We were really lucky to have such a motivated and ambitious team already in place from Fanbase.com. Our team was, and continues to be, our greatest asset. At the beginning, the most important thing was building a test product and immediately getting member feedback to figure out how to best solve their neighborhood’s needs. We tested Nextdoor in over 100 neighborhoods for a year before launching nationwide. To this day, we continue to develop Nextdoor based on member feedback.
What distinguishes Nextdoor from the competition?
There are many people who have tried to build neighborhood or local social networks, but few have succeeded. Replicating the social, real-world interactions that take place at the neighborhood level requires careful social engineering to get it right. We believe that we have found the right solution.
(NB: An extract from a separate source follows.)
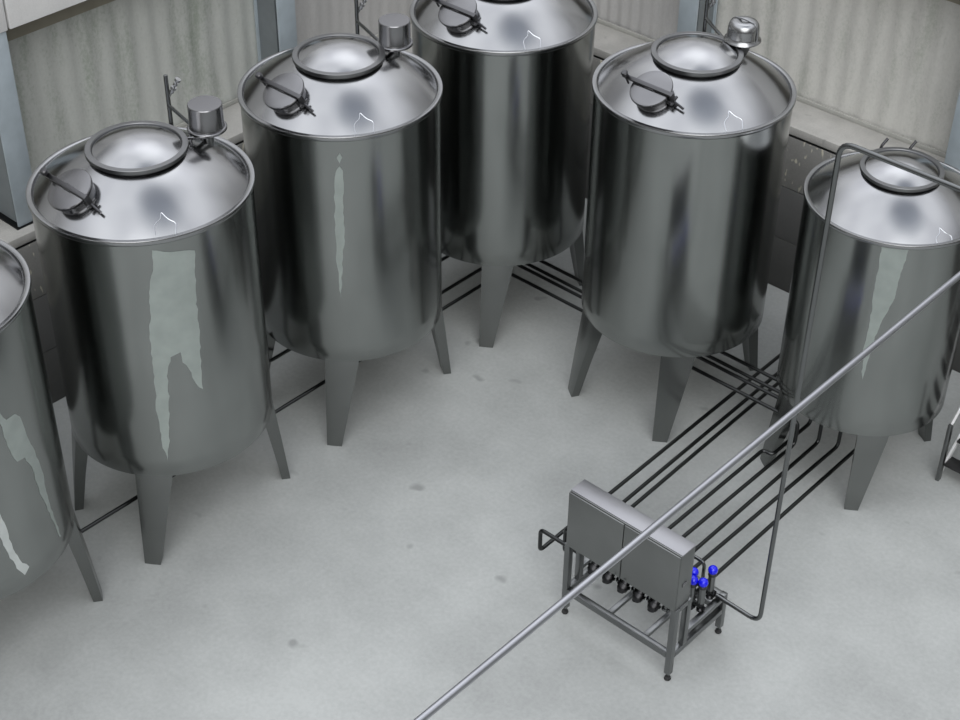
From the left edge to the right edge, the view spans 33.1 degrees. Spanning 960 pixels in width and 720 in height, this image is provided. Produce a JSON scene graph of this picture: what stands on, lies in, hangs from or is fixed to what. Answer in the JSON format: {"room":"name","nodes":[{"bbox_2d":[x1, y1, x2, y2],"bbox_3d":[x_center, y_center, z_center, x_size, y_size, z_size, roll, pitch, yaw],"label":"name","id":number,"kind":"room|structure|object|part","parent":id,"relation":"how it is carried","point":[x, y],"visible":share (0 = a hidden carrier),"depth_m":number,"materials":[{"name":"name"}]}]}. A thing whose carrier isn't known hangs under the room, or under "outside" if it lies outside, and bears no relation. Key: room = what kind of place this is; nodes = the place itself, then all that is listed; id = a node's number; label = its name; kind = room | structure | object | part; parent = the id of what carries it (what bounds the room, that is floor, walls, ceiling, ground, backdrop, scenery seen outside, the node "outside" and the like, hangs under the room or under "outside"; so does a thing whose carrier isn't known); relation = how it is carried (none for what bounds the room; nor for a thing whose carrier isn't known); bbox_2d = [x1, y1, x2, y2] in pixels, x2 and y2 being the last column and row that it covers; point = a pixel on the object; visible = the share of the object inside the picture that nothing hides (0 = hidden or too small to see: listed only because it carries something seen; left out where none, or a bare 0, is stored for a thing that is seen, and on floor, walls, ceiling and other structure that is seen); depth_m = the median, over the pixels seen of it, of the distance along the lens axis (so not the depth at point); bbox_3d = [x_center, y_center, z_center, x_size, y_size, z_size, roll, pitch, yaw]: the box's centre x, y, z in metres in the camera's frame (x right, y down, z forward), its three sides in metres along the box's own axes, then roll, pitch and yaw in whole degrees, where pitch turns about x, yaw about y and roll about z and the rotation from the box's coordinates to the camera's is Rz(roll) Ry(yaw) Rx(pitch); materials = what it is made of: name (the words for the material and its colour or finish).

For example, unlike other social networks, Nextdoor emphasizes privacy because it was designed and created with the neighborhood in mind. We created a platform that mimics real world, neighborhood interactions and we know privacy is a big factor in that. One of the elements of our business that makes us truly unique is our ability to use an online platform to create stronger relationships and communities in the real world. We get to see this every day when neighbors use Nextdoor to organize a block party, book club group, or neighborhood watch.
A lot of people have big ideas. What gave you the confidence to realize yours?
I’ve been involved in a few companies and have learned some important lessons that I was able to apply at Nextdoor. I feel confident because I believe I have surrounded myself with the right team of co-founders, investors, and employees. It is never just me. With the right group of people and by always putting our members first, I believe we will ensure our success.
When do your best ideas come to you? As you’re falling asleep? Stuck in traffic? After working 16 hours? Bird watching?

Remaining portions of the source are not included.